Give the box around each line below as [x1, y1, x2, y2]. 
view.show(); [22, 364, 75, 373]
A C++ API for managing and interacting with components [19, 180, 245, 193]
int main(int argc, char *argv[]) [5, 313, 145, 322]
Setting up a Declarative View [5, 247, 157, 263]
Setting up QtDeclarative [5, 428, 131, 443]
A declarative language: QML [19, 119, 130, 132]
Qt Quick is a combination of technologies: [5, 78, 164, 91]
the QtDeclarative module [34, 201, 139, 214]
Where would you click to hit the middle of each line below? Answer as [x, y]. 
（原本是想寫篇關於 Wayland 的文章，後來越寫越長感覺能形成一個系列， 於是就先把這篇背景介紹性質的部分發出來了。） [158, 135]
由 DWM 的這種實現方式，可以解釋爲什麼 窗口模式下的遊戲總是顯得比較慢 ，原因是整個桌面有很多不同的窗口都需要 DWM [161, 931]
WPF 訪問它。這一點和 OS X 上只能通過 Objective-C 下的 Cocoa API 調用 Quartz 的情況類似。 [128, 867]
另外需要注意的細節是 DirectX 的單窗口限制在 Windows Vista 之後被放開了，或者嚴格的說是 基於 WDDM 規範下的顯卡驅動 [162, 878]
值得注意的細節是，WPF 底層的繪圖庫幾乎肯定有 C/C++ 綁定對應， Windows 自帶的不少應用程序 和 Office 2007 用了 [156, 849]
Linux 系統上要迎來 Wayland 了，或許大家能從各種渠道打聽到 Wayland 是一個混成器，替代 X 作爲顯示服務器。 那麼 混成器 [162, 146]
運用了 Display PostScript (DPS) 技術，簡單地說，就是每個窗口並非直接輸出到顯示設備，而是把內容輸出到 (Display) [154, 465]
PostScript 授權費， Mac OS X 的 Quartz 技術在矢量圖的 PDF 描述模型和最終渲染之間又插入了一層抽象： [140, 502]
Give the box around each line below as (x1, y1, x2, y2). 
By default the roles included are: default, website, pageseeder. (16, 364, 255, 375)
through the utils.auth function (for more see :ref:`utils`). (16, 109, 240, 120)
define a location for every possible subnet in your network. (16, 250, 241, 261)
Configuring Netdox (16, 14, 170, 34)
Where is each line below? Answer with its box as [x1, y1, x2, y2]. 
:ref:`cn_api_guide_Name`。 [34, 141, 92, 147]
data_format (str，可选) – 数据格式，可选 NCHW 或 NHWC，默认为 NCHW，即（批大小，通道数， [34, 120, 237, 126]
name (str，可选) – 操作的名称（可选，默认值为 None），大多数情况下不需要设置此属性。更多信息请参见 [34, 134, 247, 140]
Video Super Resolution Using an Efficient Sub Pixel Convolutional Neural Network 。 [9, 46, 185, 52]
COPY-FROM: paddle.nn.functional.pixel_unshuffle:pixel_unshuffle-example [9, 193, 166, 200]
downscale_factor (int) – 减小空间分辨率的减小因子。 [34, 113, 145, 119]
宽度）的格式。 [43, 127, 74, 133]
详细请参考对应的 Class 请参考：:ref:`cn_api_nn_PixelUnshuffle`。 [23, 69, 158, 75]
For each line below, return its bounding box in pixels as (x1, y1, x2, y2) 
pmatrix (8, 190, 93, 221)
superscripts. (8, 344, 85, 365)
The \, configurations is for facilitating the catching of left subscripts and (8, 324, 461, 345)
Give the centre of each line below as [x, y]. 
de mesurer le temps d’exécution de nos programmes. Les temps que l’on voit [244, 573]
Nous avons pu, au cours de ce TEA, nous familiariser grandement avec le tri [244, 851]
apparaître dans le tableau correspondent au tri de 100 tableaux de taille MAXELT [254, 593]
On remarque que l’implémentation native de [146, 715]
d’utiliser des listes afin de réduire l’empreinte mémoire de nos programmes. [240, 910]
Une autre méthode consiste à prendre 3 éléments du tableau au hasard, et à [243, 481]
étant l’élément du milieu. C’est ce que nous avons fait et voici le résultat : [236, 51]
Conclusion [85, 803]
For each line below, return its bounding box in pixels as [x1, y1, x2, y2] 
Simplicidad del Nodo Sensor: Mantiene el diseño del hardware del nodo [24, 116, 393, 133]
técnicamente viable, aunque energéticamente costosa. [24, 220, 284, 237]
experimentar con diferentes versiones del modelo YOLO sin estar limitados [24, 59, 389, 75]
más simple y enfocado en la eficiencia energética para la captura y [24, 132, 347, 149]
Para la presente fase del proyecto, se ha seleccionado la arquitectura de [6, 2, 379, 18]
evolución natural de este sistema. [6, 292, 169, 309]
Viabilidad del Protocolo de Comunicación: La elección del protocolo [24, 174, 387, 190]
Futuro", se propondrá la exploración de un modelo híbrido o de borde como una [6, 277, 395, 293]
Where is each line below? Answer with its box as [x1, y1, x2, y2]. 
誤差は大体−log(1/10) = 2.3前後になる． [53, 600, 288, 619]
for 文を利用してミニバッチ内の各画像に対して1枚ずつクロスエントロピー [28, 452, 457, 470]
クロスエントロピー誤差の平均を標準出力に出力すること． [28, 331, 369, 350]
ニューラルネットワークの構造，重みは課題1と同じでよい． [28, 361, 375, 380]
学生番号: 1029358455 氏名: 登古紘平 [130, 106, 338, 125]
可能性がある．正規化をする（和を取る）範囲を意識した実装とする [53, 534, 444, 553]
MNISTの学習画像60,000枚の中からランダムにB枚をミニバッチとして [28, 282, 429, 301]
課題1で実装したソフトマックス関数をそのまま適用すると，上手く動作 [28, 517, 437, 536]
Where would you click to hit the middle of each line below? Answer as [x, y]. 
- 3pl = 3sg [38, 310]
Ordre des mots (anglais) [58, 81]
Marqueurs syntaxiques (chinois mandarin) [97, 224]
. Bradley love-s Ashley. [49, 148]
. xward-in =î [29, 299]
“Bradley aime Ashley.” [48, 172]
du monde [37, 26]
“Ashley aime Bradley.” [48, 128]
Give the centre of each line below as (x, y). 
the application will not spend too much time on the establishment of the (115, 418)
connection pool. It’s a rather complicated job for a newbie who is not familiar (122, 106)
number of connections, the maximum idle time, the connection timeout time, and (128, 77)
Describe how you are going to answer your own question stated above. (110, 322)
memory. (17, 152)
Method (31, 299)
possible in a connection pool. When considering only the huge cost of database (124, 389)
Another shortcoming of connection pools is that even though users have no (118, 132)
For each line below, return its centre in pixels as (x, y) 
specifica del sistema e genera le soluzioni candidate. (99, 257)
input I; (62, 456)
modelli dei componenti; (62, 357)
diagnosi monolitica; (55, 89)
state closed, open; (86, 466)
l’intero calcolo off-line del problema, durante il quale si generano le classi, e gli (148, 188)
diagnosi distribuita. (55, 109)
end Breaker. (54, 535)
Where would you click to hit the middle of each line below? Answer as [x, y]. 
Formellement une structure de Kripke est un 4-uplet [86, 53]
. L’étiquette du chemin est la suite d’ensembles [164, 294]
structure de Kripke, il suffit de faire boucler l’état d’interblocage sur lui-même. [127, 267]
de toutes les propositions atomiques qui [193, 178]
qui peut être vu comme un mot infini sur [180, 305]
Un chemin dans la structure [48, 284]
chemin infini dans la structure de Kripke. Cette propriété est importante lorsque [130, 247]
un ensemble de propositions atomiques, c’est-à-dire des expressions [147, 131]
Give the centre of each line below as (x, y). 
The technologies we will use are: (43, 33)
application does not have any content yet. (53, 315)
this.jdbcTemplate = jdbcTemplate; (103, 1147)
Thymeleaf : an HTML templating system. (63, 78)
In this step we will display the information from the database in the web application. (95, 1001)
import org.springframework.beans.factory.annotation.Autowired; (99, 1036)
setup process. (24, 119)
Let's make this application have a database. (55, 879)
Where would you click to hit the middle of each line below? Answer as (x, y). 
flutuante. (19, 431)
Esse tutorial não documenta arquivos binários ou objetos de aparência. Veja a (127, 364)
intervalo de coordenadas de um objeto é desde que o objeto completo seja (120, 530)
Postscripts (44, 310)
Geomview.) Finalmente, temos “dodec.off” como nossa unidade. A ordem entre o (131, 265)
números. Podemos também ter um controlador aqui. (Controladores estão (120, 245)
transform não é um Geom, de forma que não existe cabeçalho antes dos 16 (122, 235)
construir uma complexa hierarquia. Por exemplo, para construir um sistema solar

§

WHAT YOU SHOULD DO | Beginning with the very first line of the records above, please retype each line through the one that has "於是就先把這篇背景介紹性質的部分發出來了。） [158, 135]", and add nothing.

FINAL ANSWER |
Give the box around each line below as [x1, y1, x2, y2]. 
view.show(); [22, 364, 75, 373]
A C++ API for managing and interacting with components [19, 180, 245, 193]
int main(int argc, char *argv[]) [5, 313, 145, 322]
Setting up a Declarative View [5, 247, 157, 263]
Setting up QtDeclarative [5, 428, 131, 443]
A declarative language: QML [19, 119, 130, 132]
Qt Quick is a combination of technologies: [5, 78, 164, 91]
the QtDeclarative module [34, 201, 139, 214]
Where would you click to hit the middle of each line below? Answer as [x, y]. 
（原本是想寫篇關於 Wayland 的文章，後來越寫越長感覺能形成一個系列， 於是就先把這篇背景介紹性質的部分發出來了。） [158, 135]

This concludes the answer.